Task prompt: Under this line are the records; repeat exactly the lines starting at the one containing "data protection information (79, 13, 225, 29)" and ending at the one containing "Carport mit Geräteraum in Tübingen [163, 284]", omitting pictures.

Raw data:
────────────────
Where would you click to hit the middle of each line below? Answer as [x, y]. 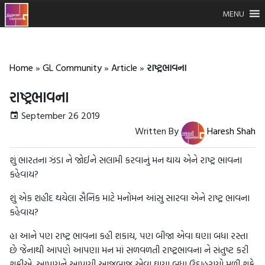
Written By [158, 131]
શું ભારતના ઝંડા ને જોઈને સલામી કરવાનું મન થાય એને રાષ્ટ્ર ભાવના [126, 160]
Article [124, 67]
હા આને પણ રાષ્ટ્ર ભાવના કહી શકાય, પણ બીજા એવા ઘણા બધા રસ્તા [129, 235]
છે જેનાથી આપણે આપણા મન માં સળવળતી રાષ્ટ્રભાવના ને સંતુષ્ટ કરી [129, 250]
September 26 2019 [59, 115]
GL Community [72, 67]
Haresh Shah [231, 131]
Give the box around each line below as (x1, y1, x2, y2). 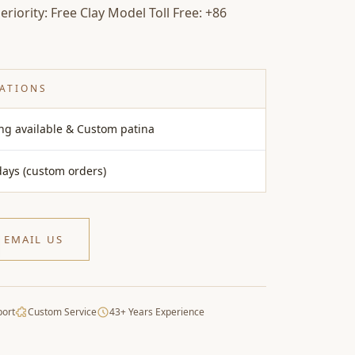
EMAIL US (3, 231, 63, 246)
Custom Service (28, 305, 97, 319)
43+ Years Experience (109, 305, 204, 319)
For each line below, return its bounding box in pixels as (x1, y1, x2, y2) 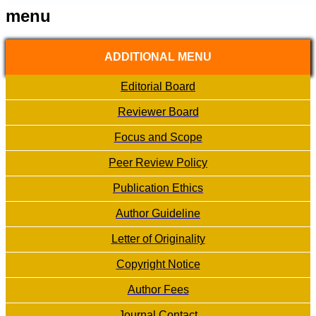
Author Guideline (116, 207, 200, 220)
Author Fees (127, 284, 189, 296)
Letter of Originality (111, 233, 205, 245)
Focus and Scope (114, 131, 202, 144)
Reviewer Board (117, 106, 199, 119)
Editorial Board (121, 80, 195, 93)
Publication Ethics (113, 182, 203, 195)
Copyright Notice (116, 258, 200, 271)
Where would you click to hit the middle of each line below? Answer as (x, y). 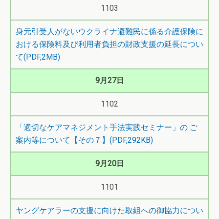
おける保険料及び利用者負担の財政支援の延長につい (109, 44)
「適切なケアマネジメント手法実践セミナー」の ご (107, 127)
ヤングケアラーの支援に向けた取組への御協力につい (109, 210)
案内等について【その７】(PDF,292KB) (84, 140)
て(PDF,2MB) (38, 57)
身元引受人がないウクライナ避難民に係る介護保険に (109, 32)
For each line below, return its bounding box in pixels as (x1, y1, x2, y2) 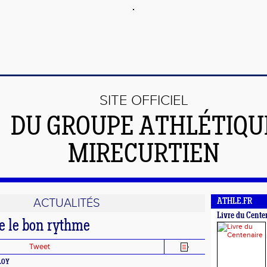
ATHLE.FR (217, 197, 252, 206)
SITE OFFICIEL (100, 92, 188, 109)
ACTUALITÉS (33, 196, 100, 210)
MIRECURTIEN (68, 142, 220, 169)
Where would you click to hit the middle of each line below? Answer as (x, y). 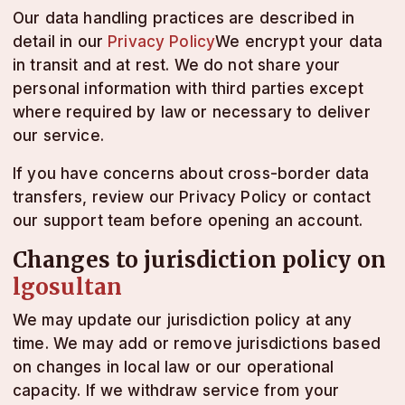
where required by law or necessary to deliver (192, 112)
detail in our (61, 42)
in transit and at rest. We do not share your (177, 65)
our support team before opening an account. (188, 221)
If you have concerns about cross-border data (191, 174)
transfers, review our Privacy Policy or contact (192, 197)
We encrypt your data (299, 42)
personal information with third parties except (188, 89)
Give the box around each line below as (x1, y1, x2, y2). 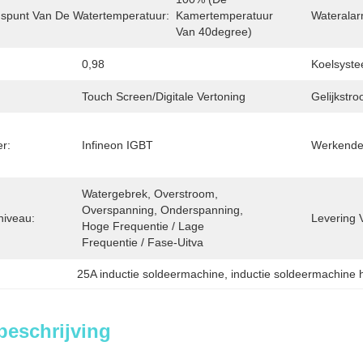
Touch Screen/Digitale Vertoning (82, 90, 246, 103)
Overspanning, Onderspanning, (82, 203, 243, 216)
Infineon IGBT (82, 139, 153, 152)
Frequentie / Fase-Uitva (82, 236, 203, 249)
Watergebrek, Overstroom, (82, 187, 218, 200)
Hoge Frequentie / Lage (82, 220, 204, 233)
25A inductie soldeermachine (77, 267, 225, 280)
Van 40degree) (176, 25, 252, 38)
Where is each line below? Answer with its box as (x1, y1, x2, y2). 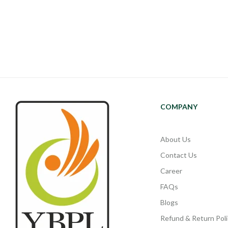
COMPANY (160, 102, 197, 111)
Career (160, 166, 182, 175)
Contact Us (160, 150, 197, 159)
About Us (160, 134, 191, 144)
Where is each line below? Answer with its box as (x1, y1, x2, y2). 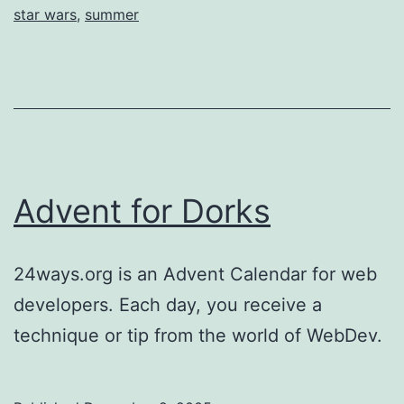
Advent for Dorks (14, 190, 271, 231)
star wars (14, 5, 77, 23)
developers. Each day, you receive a (14, 293, 322, 316)
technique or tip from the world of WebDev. (14, 324, 382, 346)
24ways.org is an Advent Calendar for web (14, 262, 377, 285)
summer (85, 5, 139, 23)
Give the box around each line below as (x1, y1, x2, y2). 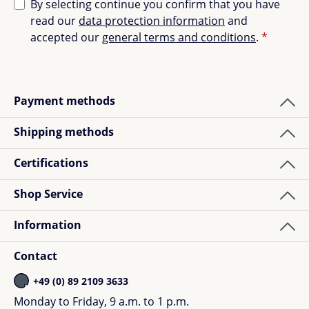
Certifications (14, 155, 88, 171)
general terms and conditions (102, 30, 256, 46)
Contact (14, 248, 57, 264)
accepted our (30, 30, 102, 46)
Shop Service (14, 186, 83, 202)
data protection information (79, 13, 225, 29)
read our (30, 13, 79, 29)
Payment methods (14, 93, 115, 109)
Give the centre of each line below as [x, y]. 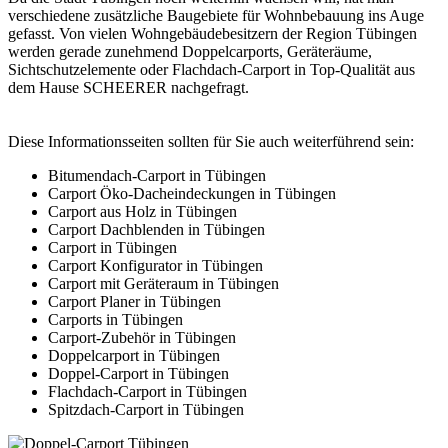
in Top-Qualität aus [352, 70]
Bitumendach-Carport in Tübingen [157, 176]
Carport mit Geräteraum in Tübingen [163, 284]
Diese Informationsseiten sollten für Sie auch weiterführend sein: [211, 142]
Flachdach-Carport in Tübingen [147, 392]
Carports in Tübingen [115, 320]
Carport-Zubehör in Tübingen [142, 338]
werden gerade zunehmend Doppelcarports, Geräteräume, [190, 52]
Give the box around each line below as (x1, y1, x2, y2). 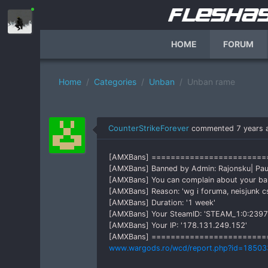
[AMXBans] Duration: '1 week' (108, 198, 215, 207)
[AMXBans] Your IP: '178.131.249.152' (108, 221, 247, 230)
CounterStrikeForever (108, 123, 189, 133)
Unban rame (187, 77, 235, 87)
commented (191, 124, 234, 133)
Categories (93, 77, 136, 87)
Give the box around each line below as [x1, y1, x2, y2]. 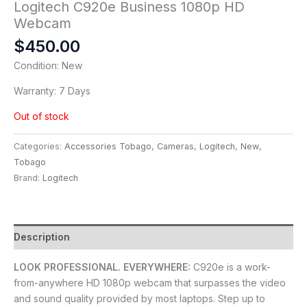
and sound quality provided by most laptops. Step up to [14, 292, 265, 304]
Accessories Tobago [64, 140, 151, 151]
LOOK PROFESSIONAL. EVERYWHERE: [14, 260, 193, 273]
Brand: [14, 172, 42, 183]
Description [14, 230, 70, 243]
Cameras [157, 140, 194, 151]
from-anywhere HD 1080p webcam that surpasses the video [14, 276, 286, 288]
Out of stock [14, 110, 69, 122]
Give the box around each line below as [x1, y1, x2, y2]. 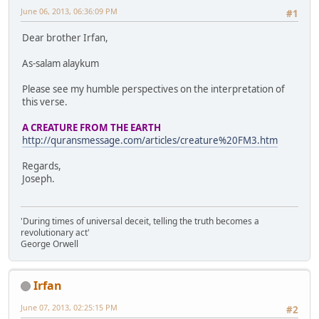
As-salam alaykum [22, 57, 99, 70]
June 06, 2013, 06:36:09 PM [21, 6, 117, 17]
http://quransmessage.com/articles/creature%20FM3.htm [22, 134, 278, 147]
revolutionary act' [21, 226, 92, 239]
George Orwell [21, 237, 78, 250]
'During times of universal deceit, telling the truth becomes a [21, 214, 259, 227]
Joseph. [22, 172, 55, 186]
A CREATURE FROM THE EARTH [22, 121, 161, 135]
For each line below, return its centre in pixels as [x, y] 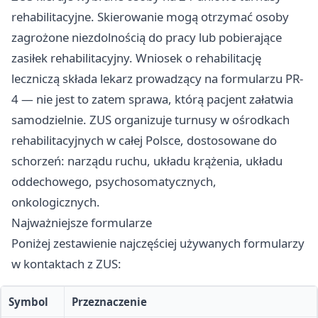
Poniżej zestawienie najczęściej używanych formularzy [158, 243]
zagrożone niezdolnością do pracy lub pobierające [147, 38]
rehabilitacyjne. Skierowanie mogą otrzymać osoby [150, 17]
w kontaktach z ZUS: [66, 264]
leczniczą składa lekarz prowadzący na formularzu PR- [157, 79]
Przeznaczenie [109, 302]
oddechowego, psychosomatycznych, [114, 182]
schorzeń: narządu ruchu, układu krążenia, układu [147, 161]
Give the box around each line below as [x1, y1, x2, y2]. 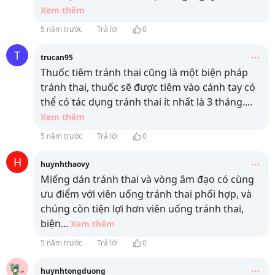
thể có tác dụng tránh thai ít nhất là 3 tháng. [41, 95, 245, 109]
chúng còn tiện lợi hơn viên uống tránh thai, [41, 202, 244, 216]
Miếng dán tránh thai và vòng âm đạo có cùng [41, 172, 254, 187]
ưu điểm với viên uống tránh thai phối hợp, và [41, 187, 252, 201]
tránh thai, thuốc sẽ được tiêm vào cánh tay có [41, 80, 255, 95]
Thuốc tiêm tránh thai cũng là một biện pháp [41, 66, 248, 80]
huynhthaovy [41, 159, 90, 170]
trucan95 [41, 52, 73, 63]
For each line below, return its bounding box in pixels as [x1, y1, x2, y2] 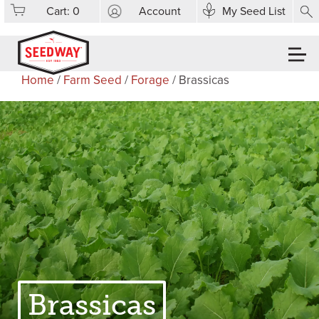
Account [138, 4, 181, 19]
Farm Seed [63, 73, 122, 88]
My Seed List [221, 4, 286, 19]
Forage [131, 73, 169, 88]
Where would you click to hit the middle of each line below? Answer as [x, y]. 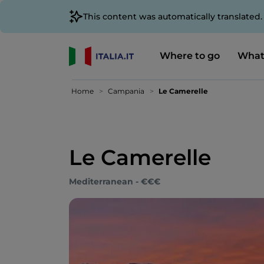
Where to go [189, 55]
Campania [126, 91]
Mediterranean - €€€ [115, 181]
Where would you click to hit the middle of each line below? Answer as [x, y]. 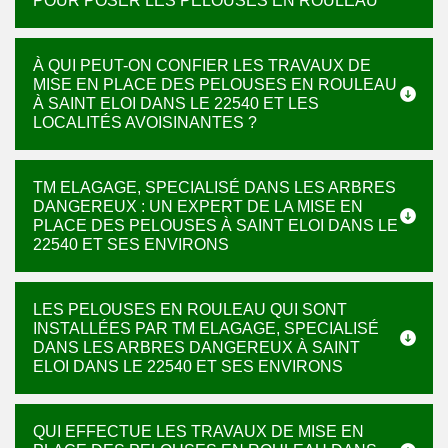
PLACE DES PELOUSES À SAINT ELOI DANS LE [215, 225]
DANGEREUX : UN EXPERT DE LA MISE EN [198, 206]
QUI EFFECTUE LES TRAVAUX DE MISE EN [198, 431]
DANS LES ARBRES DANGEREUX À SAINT [196, 347]
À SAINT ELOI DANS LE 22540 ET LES [176, 103]
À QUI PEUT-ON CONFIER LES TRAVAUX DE [202, 65]
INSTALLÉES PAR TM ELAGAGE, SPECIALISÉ [206, 328]
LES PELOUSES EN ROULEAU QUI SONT [190, 309]
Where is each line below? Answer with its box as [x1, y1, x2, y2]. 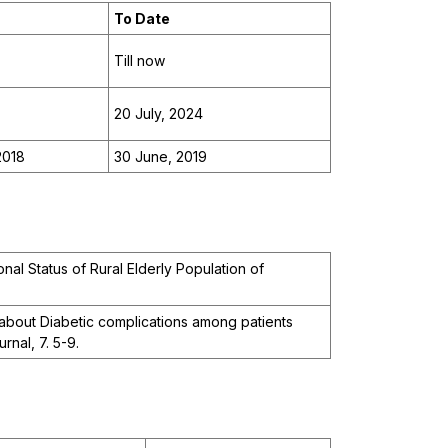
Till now [114, 52, 165, 70]
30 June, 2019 [114, 148, 207, 166]
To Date [114, 10, 170, 28]
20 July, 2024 [114, 105, 203, 123]
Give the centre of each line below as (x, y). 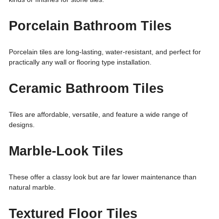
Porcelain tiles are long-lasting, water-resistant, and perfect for (105, 52)
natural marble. (32, 187)
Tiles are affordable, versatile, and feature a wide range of (98, 114)
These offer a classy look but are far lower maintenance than (103, 177)
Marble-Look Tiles (66, 151)
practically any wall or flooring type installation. (80, 62)
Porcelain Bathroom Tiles (90, 26)
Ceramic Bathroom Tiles (86, 88)
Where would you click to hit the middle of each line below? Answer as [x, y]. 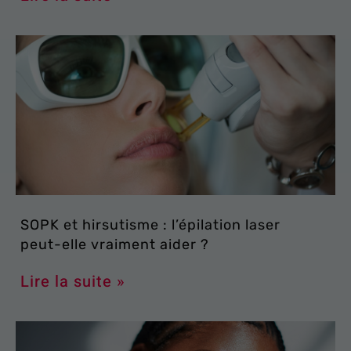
────────────────
Exercise response:
data protection information (79, 13, 225, 29)
read our (30, 13, 79, 29)
Payment methods (14, 93, 115, 109)
Give the centre of each line below as [x, y]. 
in Top-Qualität aus [352, 70]
Bitumendach-Carport in Tübingen [157, 176]
Carport mit Geräteraum in Tübingen [163, 284]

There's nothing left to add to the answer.